Hong Kong teen forms new political party

Pro-democracy student leader Joshua Wong Joshua Wong at  a press conference to introduce their new pro-democracy political party called Demosisto in Hong Kong. (Anthony Wallace, FP)
Pro-democracy student leader Joshua Wong Joshua Wong at a press conference to introduce their new pro-democracy political party called Demosisto in Hong Kong. (Anthony Wallace, FP)

Hong Kong - Hong Kong teen activist Joshua Wong on Sunday unveiled a new political party that plans to field candidates in upcoming elections, marking the next step in the pro-democracy movement's evolution in the southern Chinese city.

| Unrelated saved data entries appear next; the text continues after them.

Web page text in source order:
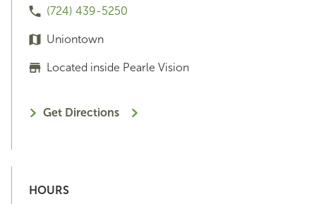
(724) 439-5250
Uniontown
Located inside Pearle Vision
Get Directions
HOURS
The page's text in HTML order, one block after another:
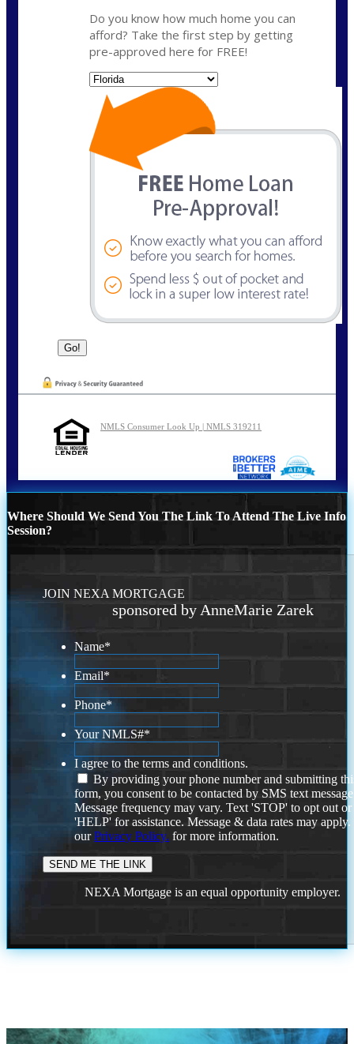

Wong and several other young activists who led pro-democracy protests that gripped Hong Kong for 79 days in late 2014 said their new party is called Demosisto.

The teenager was the most visible face of the street protests, in which young activists occupied major thoroughfares of the semi-autonomous Chinese region to protest Beijing's plan to restrict elections. While the protests fizzled out after Hong Kong's Beijing-backed leader refused to make any concessions, they also spawned a new wave of groups with more radical views, including advocating independence from China.

Wong is the group's secretary-general, although at 19 years old he is two years too young to run for a seat in citywide elections for the Legislative Council set for September.

Last month, he announced he was dissolving Scholarism, a protest group he helped found, in order to concentrate on the new party. Scholarism, which comprised mostly high schoolers, was at the forefront of the 2014 protests.

Demosisto's chair, Nathan Law, said he and two other members of the group are considering contesting seats in the election, which will pit pro-Beijing parties against pro-democracy groups.

Wong said Demosisto's long-term goal is to hold a referendum in a decade to decide whether Hong Kong should have self-determination for its future after 2047, when a 50-year transition period following its handover from Britain to China ends.

"We know we can't achieve self-determination in one single step, so we propose a 10-year timetable for the plan," Wong said, adding that the party would lobby for international support for its cause. "We hope to decide our second future through a universal referendum."